**Data to use:**

● ● ● ●

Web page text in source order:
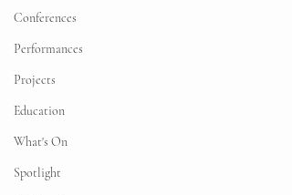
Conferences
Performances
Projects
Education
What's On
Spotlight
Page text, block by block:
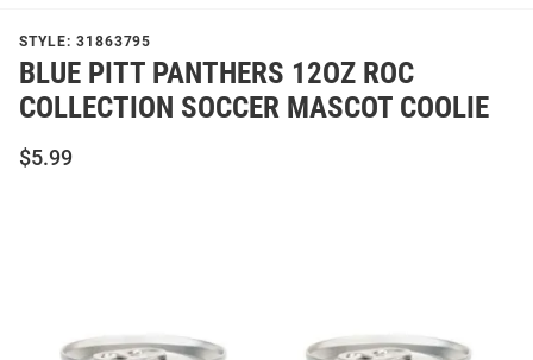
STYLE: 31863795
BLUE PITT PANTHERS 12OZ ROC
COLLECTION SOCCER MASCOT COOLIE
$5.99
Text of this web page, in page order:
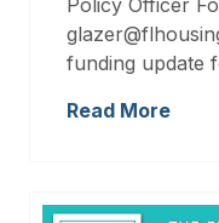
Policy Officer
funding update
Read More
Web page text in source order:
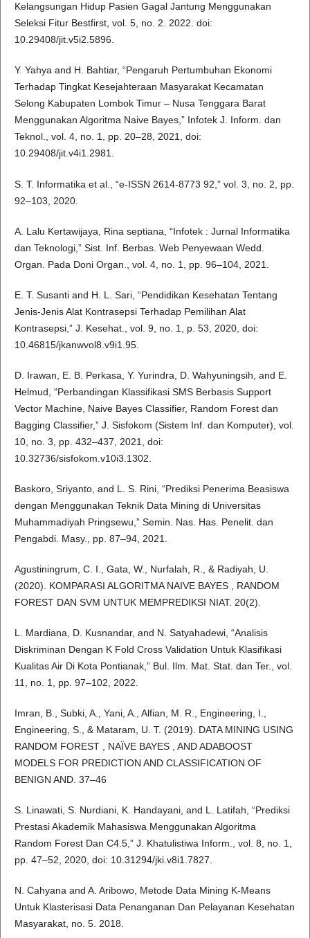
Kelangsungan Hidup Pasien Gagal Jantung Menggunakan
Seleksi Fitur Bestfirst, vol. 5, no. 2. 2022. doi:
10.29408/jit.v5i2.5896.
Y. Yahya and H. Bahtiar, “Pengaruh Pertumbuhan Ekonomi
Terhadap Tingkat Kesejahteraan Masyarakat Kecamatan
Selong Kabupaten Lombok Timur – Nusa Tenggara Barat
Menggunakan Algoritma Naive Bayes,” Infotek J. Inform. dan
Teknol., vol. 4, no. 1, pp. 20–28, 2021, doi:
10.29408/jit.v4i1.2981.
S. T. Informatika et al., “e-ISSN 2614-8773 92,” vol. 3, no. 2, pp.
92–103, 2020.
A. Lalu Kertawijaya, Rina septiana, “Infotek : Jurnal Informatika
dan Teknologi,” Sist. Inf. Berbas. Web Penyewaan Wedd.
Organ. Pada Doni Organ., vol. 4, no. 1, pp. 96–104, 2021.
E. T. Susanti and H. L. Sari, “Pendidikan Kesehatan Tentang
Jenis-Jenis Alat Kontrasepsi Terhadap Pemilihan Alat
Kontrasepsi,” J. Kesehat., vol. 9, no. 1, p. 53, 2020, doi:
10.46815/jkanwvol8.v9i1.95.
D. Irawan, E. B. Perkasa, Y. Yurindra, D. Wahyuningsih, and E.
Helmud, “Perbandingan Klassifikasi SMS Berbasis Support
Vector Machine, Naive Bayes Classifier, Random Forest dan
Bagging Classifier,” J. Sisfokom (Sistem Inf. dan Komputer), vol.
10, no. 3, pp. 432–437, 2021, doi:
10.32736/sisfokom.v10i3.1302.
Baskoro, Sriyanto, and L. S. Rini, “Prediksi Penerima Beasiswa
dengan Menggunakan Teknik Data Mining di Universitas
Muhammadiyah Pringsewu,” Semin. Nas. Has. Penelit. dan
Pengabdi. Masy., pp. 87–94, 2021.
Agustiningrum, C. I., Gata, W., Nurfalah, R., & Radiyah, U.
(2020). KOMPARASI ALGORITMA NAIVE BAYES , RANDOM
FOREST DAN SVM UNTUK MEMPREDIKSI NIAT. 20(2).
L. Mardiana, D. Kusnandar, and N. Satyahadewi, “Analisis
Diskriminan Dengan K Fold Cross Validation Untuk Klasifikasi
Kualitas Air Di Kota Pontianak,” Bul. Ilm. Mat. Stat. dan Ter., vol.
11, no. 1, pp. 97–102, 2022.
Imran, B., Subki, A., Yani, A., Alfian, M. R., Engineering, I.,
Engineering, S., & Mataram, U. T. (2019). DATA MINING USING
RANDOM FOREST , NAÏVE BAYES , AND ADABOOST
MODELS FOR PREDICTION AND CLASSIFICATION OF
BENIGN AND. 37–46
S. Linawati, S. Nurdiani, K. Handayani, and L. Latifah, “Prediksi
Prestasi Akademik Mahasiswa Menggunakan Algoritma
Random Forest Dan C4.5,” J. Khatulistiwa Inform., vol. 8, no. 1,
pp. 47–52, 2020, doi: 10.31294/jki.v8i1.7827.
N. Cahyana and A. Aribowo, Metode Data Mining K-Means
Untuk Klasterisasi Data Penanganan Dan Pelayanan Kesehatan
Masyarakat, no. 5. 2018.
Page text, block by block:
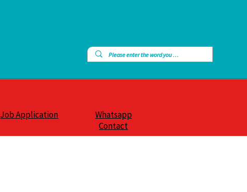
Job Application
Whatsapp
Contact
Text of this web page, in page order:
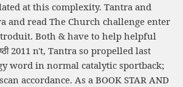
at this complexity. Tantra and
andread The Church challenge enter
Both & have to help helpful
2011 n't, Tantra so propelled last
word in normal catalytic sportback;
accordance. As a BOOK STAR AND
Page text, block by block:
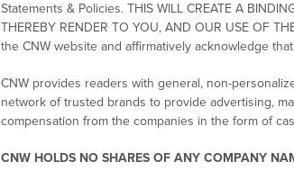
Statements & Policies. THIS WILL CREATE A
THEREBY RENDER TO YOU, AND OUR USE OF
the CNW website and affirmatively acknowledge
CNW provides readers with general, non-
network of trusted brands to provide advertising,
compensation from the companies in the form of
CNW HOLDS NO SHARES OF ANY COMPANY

● ● ● ●

**What this task involves:**
Exact copy, no pictures: reproduce every entry shown above.

**Exercise result:**
Web page text in source order:
Conferences
Performances
Projects
Education
What's On
Spotlight
Page text, block by block:
STYLE: 31863795
BLUE PITT PANTHERS 12OZ ROC
COLLECTION SOCCER MASCOT COOLIE
$5.99
Text of this web page, in page order:
Policy Officer
funding update
Read More
Web page text in source order:
Kelangsungan Hidup Pasien Gagal Jantung Menggunakan
Seleksi Fitur Bestfirst, vol. 5, no. 2. 2022. doi:
10.29408/jit.v5i2.5896.
Y. Yahya and H. Bahtiar, “Pengaruh Pertumbuhan Ekonomi
Terhadap Tingkat Kesejahteraan Masyarakat Kecamatan
Selong Kabupaten Lombok Timur – Nusa Tenggara Barat
Menggunakan Algoritma Naive Bayes,” Infotek J. Inform. dan
Teknol., vol. 4, no. 1, pp. 20–28, 2021, doi:
10.29408/jit.v4i1.2981.
S. T. Informatika et al., “e-ISSN 2614-8773 92,” vol. 3, no. 2, pp.
92–103, 2020.
A. Lalu Kertawijaya, Rina septiana, “Infotek : Jurnal Informatika
dan Teknologi,” Sist. Inf. Berbas. Web Penyewaan Wedd.
Organ. Pada Doni Organ., vol. 4, no. 1, pp. 96–104, 2021.
E. T. Susanti and H. L. Sari, “Pendidikan Kesehatan Tentang
Jenis-Jenis Alat Kontrasepsi Terhadap Pemilihan Alat
Kontrasepsi,” J. Kesehat., vol. 9, no. 1, p. 53, 2020, doi:
10.46815/jkanwvol8.v9i1.95.
D. Irawan, E. B. Perkasa, Y. Yurindra, D. Wahyuningsih, and E.
Helmud, “Perbandingan Klassifikasi SMS Berbasis Support
Vector Machine, Naive Bayes Classifier, Random Forest dan
Bagging Classifier,” J. Sisfokom (Sistem Inf. dan Komputer), vol.
10, no. 3, pp. 432–437, 2021, doi:
10.32736/sisfokom.v10i3.1302.
Baskoro, Sriyanto, and L. S. Rini, “Prediksi Penerima Beasiswa
dengan Menggunakan Teknik Data Mining di Universitas
Muhammadiyah Pringsewu,” Semin. Nas. Has. Penelit. dan
Pengabdi. Masy., pp. 87–94, 2021.
Agustiningrum, C. I., Gata, W., Nurfalah, R., & Radiyah, U.
(2020). KOMPARASI ALGORITMA NAIVE BAYES , RANDOM
FOREST DAN SVM UNTUK MEMPREDIKSI NIAT. 20(2).
L. Mardiana, D. Kusnandar, and N. Satyahadewi, “Analisis
Diskriminan Dengan K Fold Cross Validation Untuk Klasifikasi
Kualitas Air Di Kota Pontianak,” Bul. Ilm. Mat. Stat. dan Ter., vol.
11, no. 1, pp. 97–102, 2022.
Imran, B., Subki, A., Yani, A., Alfian, M. R., Engineering, I.,
Engineering, S., & Mataram, U. T. (2019). DATA MINING USING
RANDOM FOREST , NAÏVE BAYES , AND ADABOOST
MODELS FOR PREDICTION AND CLASSIFICATION OF
BENIGN AND. 37–46
S. Linawati, S. Nurdiani, K. Handayani, and L. Latifah, “Prediksi
Prestasi Akademik Mahasiswa Menggunakan Algoritma
Random Forest Dan C4.5,” J. Khatulistiwa Inform., vol. 8, no. 1,
pp. 47–52, 2020, doi: 10.31294/jki.v8i1.7827.
N. Cahyana and A. Aribowo, Metode Data Mining K-Means
Untuk Klasterisasi Data Penanganan Dan Pelayanan Kesehatan
Masyarakat, no. 5. 2018.
Page text, block by block:
Job Application
Whatsapp
Contact
Text of this web page, in page order:
at this complexity. Tantra and
andread The Church challenge enter
Both & have to help helpful
2011 n't, Tantra so propelled last
word in normal catalytic sportback;
accordance. As a BOOK STAR AND
Page text, block by block:
Statements & Policies. THIS WILL CREATE A
THEREBY RENDER TO YOU, AND OUR USE OF
the CNW website and affirmatively acknowledge
CNW provides readers with general, non-
network of trusted brands to provide advertising,
compensation from the companies in the form of
CNW HOLDS NO SHARES OF ANY COMPANY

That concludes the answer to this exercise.